In a flat organizational structure, there are few levels of management. This structure advocates for less supervision and increased involvement of all employees in decision-making (Cosh et al., 2012, p. 311). According to the Maslow hierarchy needs theory, individuals have a set of goals, which are commonly referred to as basic need. These include safety, love physiological, self-actualization, and esteem. Employees are primarily motivated by the aspiration to accomplish the conditions under which their needs rest (Ramlall, 2004, p.54). If the unmet needs of the employee are ignored, then the employee will not be motivated. The flat organizational structure gives all the employees a chance to get involved in running the business by engaging in making decisions. Involvement in decision-making improves an employee’s self-esteem. In addition, when employees make productive decisions the state of self-actualization kicks in increasing motivation. The hierarchical structure gives little room for employee development career wise and social wise. However, the flat structure is very accommodative of the employees regarding development. Employees learn when they make decisions and act on them rather than when they act on decisions made by others. The flat system bestows more responsibility to all employees and the employees in return feel trusted by the business (Cosh et al., 2012, p. 311). When an employee’s feels trusted and valued by the employer, then motivation levels increases. However, when an employee feels not trusted to the extent of not being allowed to make any decisions, then the level of motivation goes down.

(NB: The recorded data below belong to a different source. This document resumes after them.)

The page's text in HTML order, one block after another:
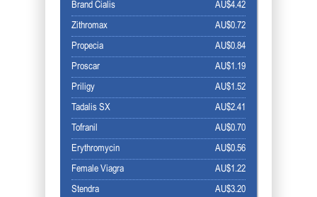
AU$4.42
Brand Cialis
AU$0.72
Zithromax
AU$0.84
Propecia
AU$1.19
Proscar
AU$1.52
Priligy
AU$2.41
Tadalis SX
AU$0.70
Tofranil
AU$0.56
Erythromycin
AU$1.22
Female Viagra
AU$3.20
Stendra
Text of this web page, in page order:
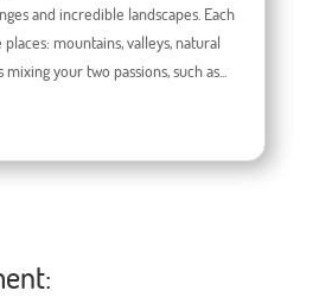
and incredible landscapes. Each
mountains, valleys, natural
your two passions, such as...
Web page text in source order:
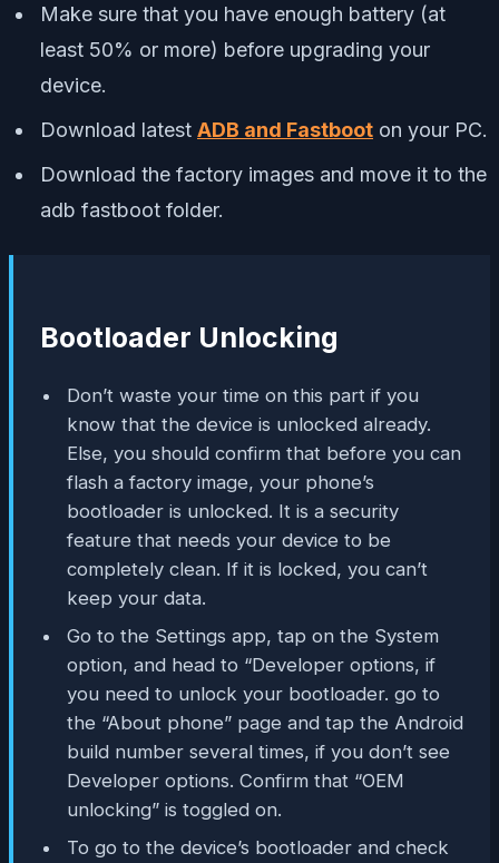
Make sure that you have enough battery (at
least 50% or more) before upgrading your
device.
Download latest ADB and Fastboot on your PC.
Download the factory images and move it to the
adb fastboot folder.
Bootloader Unlocking
Don’t waste your time on this part if you
know that the device is unlocked already.
Else, you should confirm that before you can
flash a factory image, your phone’s
bootloader is unlocked. It is a security
feature that needs your device to be
completely clean. If it is locked, you can’t
keep your data.
Go to the Settings app, tap on the System
option, and head to “Developer options, if
you need to unlock your bootloader. go to
the “About phone” page and tap the Android
build number several times, if you don’t see
Developer options. Confirm that “OEM
unlocking” is toggled on.
To go to the device’s bootloader and check
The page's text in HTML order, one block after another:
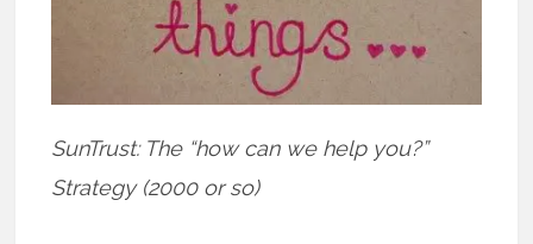
SunTrust: The “how can we help you?”
Strategy (2000 or so)
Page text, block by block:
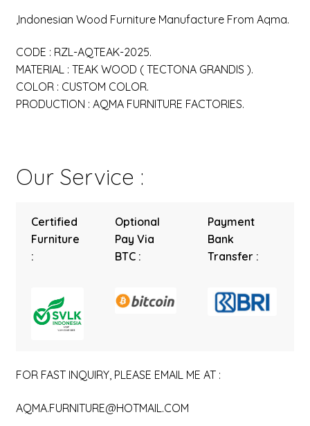
,Indonesian Wood Furniture Manufacture From Aqma.
CODE : RZL-AQTEAK-2025.
MATERIAL : TEAK WOOD ( TECTONA GRANDIS ).
COLOR : CUSTOM COLOR.
PRODUCTION : AQMA FURNITURE FACTORIES.
Our Service :
Certified
Furniture
:
Optional
Pay Via
BTC :
Payment
Bank
Transfer :
FOR FAST INQUIRY, PLEASE EMAIL ME AT :
AQMA.FURNITURE@HOTMAIL.COM
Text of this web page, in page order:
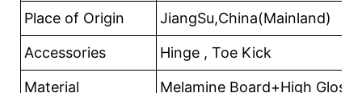
Place of Origin JiangSu,China(Mainland)
Accessories Hinge , Toe Kick
Material Melamine Board+High Gloss
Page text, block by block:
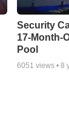
Security
17-Month-
Pool
6051 views •8
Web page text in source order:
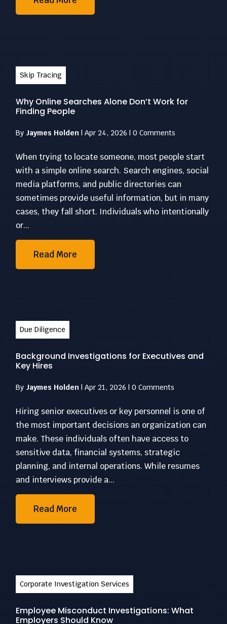
Skip Tracing
Why Online Searches Alone Don’t Work for
Finding People
By Jaymes Holden |Apr 24, 2026 |0 Comments
When trying to locate someone, most people start
with a simple online search. Search engines, social
media platforms, and public directories can
sometimes provide useful information, but in many
cases, they fall short. Individuals who intentionally
or...
Read More
Due Diligence
Background Investigations for Executives and
Key Hires
By Jaymes Holden |Apr 21, 2026 |0 Comments
Hiring senior executives or key personnel is one of
the most important decisions an organization can
make. These individuals often have access to
sensitive data, financial systems, strategic
planning, and internal operations. While resumes
and interviews provide a...
Read More
Corporate Investigation Services
Employee Misconduct Investigations: What
Employers Should Know
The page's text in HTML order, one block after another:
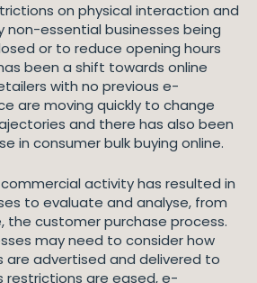
on physical interaction and
non-essential businesses being
or to reduce opening hours
been a shift towards online
with no previous e-
are moving quickly to change
and there has also been
in consumer bulk buying online.
commercial activity has resulted in
to evaluate and analyse, from
the customer purchase process.
may need to consider how
are advertised and delivered to
restrictions are eased, e-
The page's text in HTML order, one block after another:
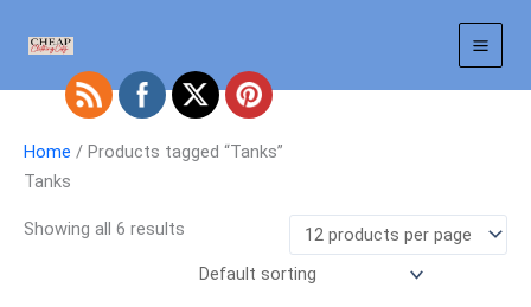
Home / Products tagged “Tanks”
Tanks
Showing all 6 results
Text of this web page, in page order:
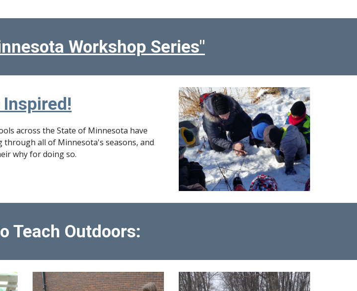
Workshop Series"
Inspired!
across the State of Minnesota have
through all of Minnesota's seasons, and
why for doing so.
Teach Outdoors:
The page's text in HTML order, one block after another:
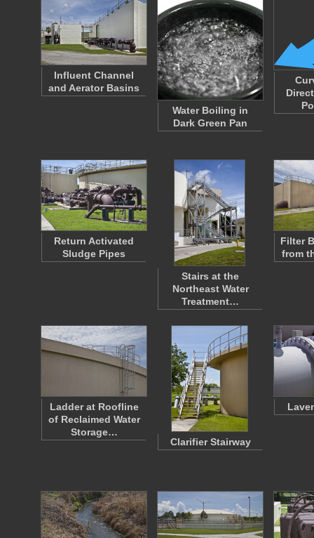
Influent Channel
and Aerator Basins
Water Boiling in
Dark Green Pan
Return Activated
Sludge Pipes
Stairs at the
Northeast Water
Treatment…
Filter
from
Ladder at Roofline
of Reclaimed Water
Storage…
Clarifier Stairway
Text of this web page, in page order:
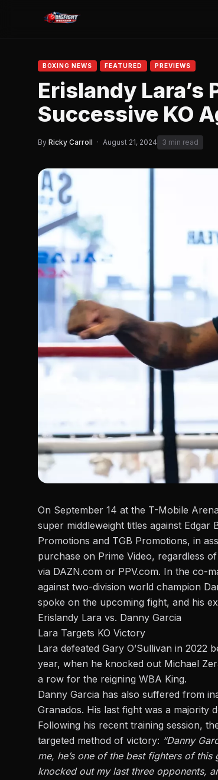
BOXING NEWS FEATURED PREVIEWS
Erislandy
Successive KO
By Ricky Carroll · August 21, 2024 3 min read
On September 14 at the T-Mobile
super middleweight titles against Edgar
Promotions and TGB Promotions, in
purchase on Prime Video, regardless
via DAZN.com or PPV.com. In the co-
against two-division world champion
spoke on the upcoming fight, and his
Erislandy Lara vs. Danny Garcia
Lara Targets KO Victory
Lara defeated Gary O’Sullivan in
year, when he knocked out Michael
a row for the reigning WBA King.
Danny Garcia has also suffered from
Granados. His last fight was a majority
Following his recent training session,
targeted method of victory: “Danny
me, he’s one of the best fighters of this
knocked out my last three opponents,

Currently, technology is the big thing in the market. Technology has taken over the life of the people and businesses. Business can take the advantage and use using the technology in motivating employees. As outlined by Verma (2016), creating a technology friendly workplace enhances the productivity and creativity of the employees. Technology makes it easy for employees to share and collaborate with each other. No matter where one employee is, it is easy to share information using technology. This idea increases efficiency and keeps the employees motivated. In addition, communication between employees becomes efficient with technology. All this leads to increased productivity and a productive employee is a motivated employee.

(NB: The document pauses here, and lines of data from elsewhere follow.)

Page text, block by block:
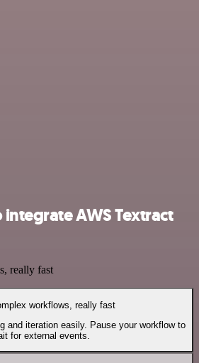
AWS Textract
really fast
workflows, really fast
and iteration easily. Pause your workflow to
for external events.
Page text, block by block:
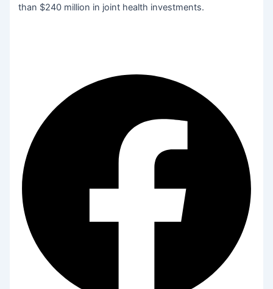
than $240 million in joint health investments.
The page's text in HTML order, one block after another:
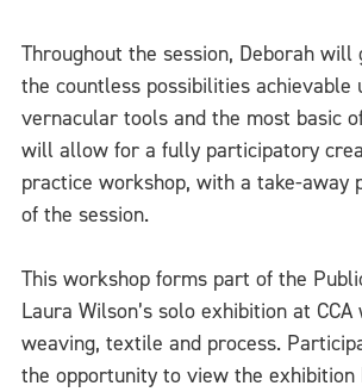
Throughout the session, Deborah will
the countless possibilities achievable
vernacular tools and the most basic
will allow for a fully participatory
practice workshop, with a take-away
of the session.
This workshop forms part of the
Laura Wilson’s solo exhibition at
weaving, textile and process.
the opportunity to view the
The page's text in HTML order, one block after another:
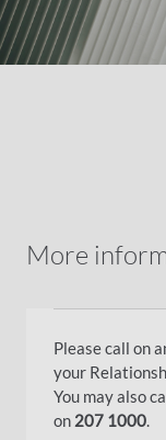
More
Please call on
your
You may also
on 207 1000.
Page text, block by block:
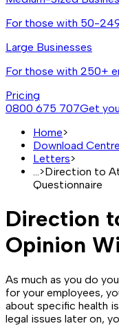
For those with 50-
Large Businesses
For those with 250+
Pricing
0800 675 707Get
Home>
Download Centre
Letters>
>Direction to
Questionnaire
Direction
Opinion
As much as you do
for your employees,
about specific health
legal issues later on,
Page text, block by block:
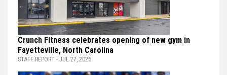
Crunch Fitness celebrates opening of new gym in
Fayetteville, North Carolina
STAFF REPORT - JUL 27, 2026
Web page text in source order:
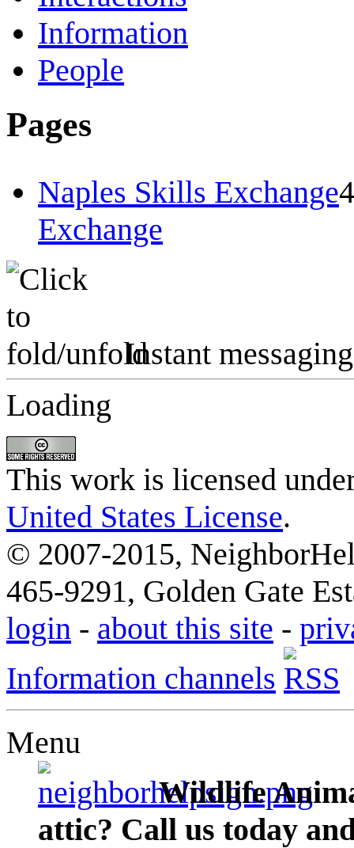
Information
People
Pages
Naples Skills Exchange4
Exchange
Instant messaging
Loading
This work is licensed
United States License.
© 2007-2015,
465-9291, Golden Gate
login - about this site -
Information channels
Menu
Wildlife
attic? Call us today
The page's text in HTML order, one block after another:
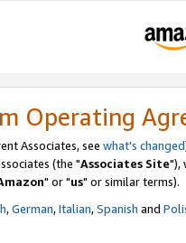
Operating
Associates, see what's changed
(the "Associates Site"),
" or "us" or similar terms).
,German,Italian,Spanish and
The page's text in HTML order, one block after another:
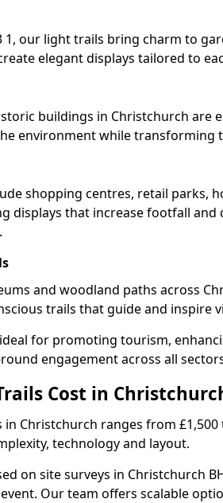
1, our light trails bring charm to
elegant displays tailored to
buildings in Christchurch are
environment while transforming
shopping centres, retail parks,
displays that increase footfall and
and woodland paths across
trails that guide and inspire
for promoting tourism,
engagement across all
Cost in
Christchurch ranges from £1,500
technology and layout.
on site surveys in Christchurch
Our team offers scalable
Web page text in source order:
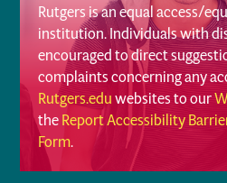
Rutgers is an equal access/
institution. Individuals with
encouraged to direct
complaints concerning any
Rutgers.eduwebsites to our
theReport Accessibility
Form.
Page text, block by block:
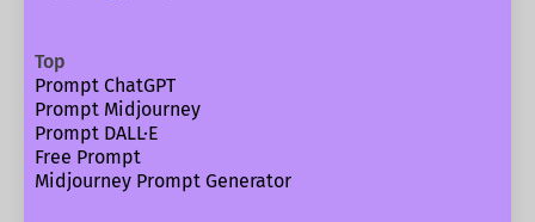
Top
Prompt ChatGPT
Prompt Midjourney
Prompt DALL·E
Free Prompt
Midjourney Prompt Generator
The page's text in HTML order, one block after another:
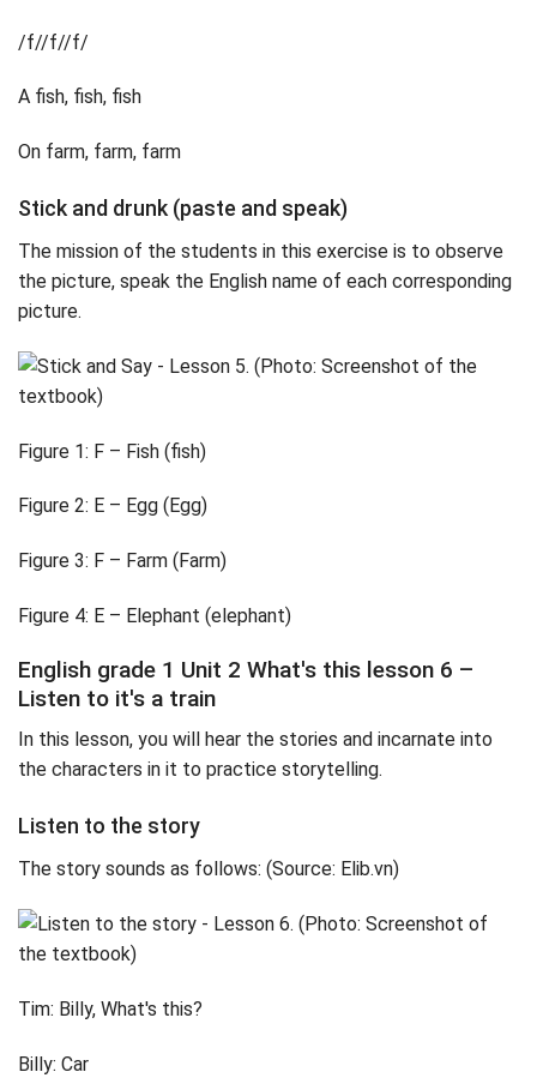
/f//f//f/
A fish, fish, fish
On farm, farm, farm
Stick and drunk (paste and speak)
The mission of the students in this exercise is to observe
the picture, speak the English name of each corresponding
picture.
Figure 1: F – Fish (fish)
Figure 2: E – Egg (Egg)
Figure 3: F – Farm (Farm)
Figure 4: E – Elephant (elephant)
English grade 1 Unit 2 What's this lesson 6 –
Listen to it's a train
In this lesson, you will hear the stories and incarnate into
the characters in it to practice storytelling.
Listen to the story
The story sounds as follows: (Source: Elib.vn)
Tim: Billy, What's this?
Billy: Car
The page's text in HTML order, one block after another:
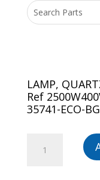
LAMP,
Ref
35741-ECO-BG
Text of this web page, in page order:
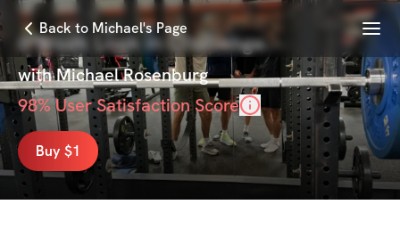
Back to Michael's Page Menu
6 Week Lock In Challenge
withMichael Rosenburg
98% User Satisfaction Score
Buy $1
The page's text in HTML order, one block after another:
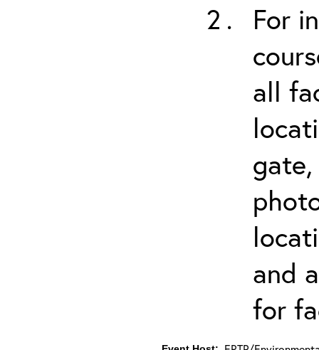
For
all
and
for
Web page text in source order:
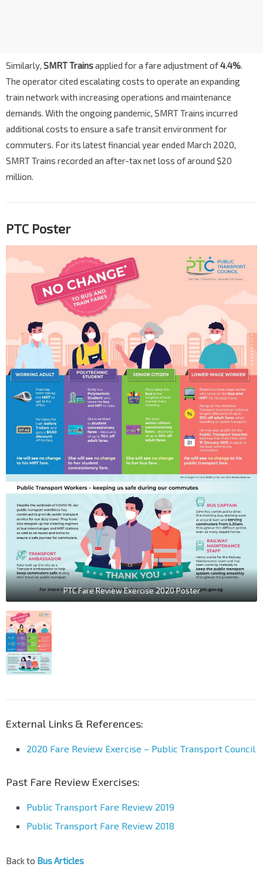
Similarly, SMRT Trainsapplied for a fare adjustment of4.4%.
The operator cited escalating costs to operate an expanding
train network with increasing operations and maintenance
demands. With the ongoing pandemic, SMRT Trains incurred
additional costs to ensure a safe transit environment for
commuters. For its latest financial year ended March 2020,
SMRT Trains recorded an after-tax net loss of around $20
million.
PTC Poster
PTC Fare Review Exercise 2020 Poster
External Links & References:
2020 Fare Review Exercise – Public Transport Council
Past Fare Review Exercises:
Public Transport Fare Review 2019
Public Transport Fare Review 2018
Back to Bus Articles
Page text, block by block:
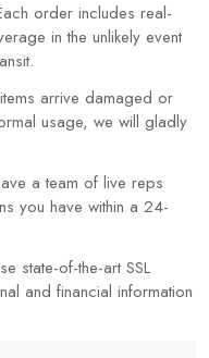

One of the major challenges in the labor market today is striking a balance between family and work. Parents are forced to employ other people to take care of their children, which affect them physiologically. It is hard for parents to concentrate at work when they are worried about their children back home. The motivation levels, in this case, will be low. However, with technology, an employee can work from the comfort of his/her home (Verma, 2016). This gives them time to look after their children as they work. In addition, one budget time better in that it is easy to take work home to cover for lost time for the day. Technology also comes in assessing the employees. There are management software’s that can assess the performance of employees continuously and generates real-time feedback. With such software, the management can address any performance problem rather than wait for the yearly performance evaluation.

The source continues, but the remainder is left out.